The talent-acquisition company Allegis Group issued a report entitled, “Employers, It’s Time to Grow Up: Engaging the Millennial and Gen Z Workforce” based on hard data from its survey of HR professionals.

Millennials and Gen Zs are ethnically diverse populations, but corporate diversity and inclusions (D&I) programs are not doing enough to satisfy them. Only 12 percent of HR professionals believe their diversity and inclusion programs help them to attract millennial and Gen Z talent.

Get engaged at NJBIA’s Young Professionals Network blog.

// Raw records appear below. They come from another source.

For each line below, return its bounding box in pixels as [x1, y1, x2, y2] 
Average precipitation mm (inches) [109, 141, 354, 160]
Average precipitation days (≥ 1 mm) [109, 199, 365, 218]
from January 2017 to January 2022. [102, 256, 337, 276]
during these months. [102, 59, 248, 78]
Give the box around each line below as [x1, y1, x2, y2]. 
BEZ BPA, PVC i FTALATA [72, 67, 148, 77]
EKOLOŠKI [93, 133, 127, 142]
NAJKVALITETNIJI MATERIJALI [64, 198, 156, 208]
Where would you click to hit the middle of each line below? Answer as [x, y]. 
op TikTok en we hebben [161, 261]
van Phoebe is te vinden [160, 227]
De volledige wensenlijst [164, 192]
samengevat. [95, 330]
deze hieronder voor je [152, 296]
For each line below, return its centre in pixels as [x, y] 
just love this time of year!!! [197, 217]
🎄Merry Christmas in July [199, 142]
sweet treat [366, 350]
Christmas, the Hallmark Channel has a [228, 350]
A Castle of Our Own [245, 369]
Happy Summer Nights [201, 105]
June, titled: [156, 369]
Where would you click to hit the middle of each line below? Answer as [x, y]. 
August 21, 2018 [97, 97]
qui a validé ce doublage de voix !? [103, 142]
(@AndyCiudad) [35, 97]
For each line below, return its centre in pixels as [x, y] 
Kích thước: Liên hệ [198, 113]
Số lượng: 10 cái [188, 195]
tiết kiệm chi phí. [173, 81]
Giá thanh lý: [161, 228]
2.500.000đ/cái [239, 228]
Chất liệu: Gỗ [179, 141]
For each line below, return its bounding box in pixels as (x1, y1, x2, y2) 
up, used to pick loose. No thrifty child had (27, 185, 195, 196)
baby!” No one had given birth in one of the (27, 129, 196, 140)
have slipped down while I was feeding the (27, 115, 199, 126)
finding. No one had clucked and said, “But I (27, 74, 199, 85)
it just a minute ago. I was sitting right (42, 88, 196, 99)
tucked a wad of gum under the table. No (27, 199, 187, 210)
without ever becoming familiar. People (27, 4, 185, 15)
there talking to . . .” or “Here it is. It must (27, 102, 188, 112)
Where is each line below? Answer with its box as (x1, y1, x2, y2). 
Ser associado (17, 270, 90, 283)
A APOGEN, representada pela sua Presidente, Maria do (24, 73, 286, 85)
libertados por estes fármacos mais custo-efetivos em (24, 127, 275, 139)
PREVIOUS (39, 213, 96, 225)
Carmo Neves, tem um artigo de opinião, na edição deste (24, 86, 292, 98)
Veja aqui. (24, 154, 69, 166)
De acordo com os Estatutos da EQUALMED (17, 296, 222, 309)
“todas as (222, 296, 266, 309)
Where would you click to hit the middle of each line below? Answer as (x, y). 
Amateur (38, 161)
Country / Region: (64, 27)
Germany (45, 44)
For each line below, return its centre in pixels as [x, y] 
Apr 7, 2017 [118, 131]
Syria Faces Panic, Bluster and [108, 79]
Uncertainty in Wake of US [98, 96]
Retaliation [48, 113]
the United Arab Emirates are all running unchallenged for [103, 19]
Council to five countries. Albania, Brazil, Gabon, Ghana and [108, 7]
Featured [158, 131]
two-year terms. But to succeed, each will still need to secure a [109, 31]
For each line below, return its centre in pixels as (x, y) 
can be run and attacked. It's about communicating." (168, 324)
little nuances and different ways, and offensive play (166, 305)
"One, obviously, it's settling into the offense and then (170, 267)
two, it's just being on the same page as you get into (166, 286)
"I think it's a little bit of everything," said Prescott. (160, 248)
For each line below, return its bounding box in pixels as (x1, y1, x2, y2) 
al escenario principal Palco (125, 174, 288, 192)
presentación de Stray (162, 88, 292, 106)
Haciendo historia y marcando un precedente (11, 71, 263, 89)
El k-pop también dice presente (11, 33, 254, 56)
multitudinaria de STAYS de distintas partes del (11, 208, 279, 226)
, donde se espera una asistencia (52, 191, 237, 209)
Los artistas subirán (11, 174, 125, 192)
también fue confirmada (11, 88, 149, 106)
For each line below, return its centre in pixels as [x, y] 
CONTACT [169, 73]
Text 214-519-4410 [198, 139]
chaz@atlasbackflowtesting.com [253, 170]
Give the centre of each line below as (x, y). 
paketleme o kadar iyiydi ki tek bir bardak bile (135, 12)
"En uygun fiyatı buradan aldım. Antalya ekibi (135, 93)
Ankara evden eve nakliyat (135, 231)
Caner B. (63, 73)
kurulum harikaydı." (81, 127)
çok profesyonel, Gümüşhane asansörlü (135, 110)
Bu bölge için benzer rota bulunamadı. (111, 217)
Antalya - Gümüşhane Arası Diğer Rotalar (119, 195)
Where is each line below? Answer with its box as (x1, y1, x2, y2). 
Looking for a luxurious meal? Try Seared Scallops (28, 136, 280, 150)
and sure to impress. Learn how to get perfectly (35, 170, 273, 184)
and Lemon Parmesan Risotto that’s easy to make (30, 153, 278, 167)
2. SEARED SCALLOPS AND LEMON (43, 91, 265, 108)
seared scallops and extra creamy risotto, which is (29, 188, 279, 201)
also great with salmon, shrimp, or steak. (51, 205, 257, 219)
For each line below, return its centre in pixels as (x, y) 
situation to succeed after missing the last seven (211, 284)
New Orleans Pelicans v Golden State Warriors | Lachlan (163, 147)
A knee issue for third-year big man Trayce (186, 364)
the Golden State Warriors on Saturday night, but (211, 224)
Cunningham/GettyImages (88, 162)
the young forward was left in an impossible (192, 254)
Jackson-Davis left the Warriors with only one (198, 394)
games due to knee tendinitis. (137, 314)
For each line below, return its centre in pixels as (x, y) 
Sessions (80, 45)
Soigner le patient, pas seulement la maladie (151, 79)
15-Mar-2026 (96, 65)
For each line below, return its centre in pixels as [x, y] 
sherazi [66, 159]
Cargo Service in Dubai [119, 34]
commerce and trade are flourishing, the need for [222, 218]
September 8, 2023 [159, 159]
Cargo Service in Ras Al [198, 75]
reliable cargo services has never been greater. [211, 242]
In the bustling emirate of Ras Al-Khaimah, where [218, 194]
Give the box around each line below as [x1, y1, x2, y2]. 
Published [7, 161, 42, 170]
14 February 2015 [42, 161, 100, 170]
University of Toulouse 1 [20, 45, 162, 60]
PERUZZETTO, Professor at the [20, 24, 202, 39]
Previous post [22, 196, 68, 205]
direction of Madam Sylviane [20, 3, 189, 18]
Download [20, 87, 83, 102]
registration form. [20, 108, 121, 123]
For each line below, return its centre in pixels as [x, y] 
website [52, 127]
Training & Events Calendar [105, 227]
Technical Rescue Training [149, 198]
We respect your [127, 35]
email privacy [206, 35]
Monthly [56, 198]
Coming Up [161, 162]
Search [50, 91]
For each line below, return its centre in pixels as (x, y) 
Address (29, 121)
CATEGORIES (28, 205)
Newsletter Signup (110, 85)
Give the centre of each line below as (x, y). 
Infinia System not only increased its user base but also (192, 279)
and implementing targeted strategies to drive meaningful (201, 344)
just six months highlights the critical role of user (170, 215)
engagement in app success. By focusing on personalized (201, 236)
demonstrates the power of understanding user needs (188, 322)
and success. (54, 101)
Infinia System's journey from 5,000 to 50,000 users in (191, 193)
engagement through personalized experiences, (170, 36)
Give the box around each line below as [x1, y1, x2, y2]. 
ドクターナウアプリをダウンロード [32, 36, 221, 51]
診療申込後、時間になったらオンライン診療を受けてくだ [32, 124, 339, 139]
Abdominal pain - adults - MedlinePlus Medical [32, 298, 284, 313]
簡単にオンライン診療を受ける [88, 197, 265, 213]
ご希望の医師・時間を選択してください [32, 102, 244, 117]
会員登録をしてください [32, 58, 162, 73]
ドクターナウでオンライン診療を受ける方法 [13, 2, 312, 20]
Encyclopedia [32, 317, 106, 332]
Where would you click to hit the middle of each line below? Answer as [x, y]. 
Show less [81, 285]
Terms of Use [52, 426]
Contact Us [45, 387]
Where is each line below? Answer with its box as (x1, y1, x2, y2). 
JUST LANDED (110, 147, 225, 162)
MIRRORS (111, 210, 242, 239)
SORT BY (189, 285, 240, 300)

Similarly, research shows that most newer workers would take a pay cut to work for a more socially responsible company. However, only 13 percent of survey respondents believe their community social responsibility (CSR) efforts help them attract millennial and Gen-Z talent.

Allegis looks at three areas to address these shortcomings.

  • Use technology to give millennials and Gen Z workers more control over their careers
  • Align company values with those of millennials and Gen Zs
  • Establish and run D&I and CSR programs that have a real impact on millennial and Gen Z talent acquisition

To attract younger workers, companies need to align their benefits to what the younger generations are looking for.

In benefits, for example, millennial and Gen Z workers value things like career development and flexibility in work style as well as the traditional health insurance and paid vacation.

The report also suggests companies should get creative with their perks. One in particular is financial management. Millennials and Gen Zs have a lot of student loan debt and are facing higher housing prices than previous generations. In many cases, paying off a student loan is more important than contributing to their 401(k). As a result, providing resources to help workers better manage debt would make a company more attractive to a younger worker.